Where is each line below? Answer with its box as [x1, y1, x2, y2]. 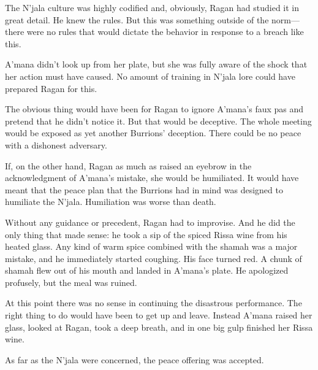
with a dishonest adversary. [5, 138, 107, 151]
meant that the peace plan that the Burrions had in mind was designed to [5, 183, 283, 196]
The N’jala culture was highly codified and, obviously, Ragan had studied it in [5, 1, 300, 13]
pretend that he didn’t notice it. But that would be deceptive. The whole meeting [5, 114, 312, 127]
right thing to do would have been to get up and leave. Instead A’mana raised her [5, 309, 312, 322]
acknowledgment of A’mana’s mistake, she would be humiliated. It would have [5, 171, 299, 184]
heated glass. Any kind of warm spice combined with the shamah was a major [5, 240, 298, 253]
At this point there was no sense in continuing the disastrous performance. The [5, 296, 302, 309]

> [TO DO]: Your reply should be only the count of lines in the entries above that contain the word "have".

> [FINAL ANSWER]: 2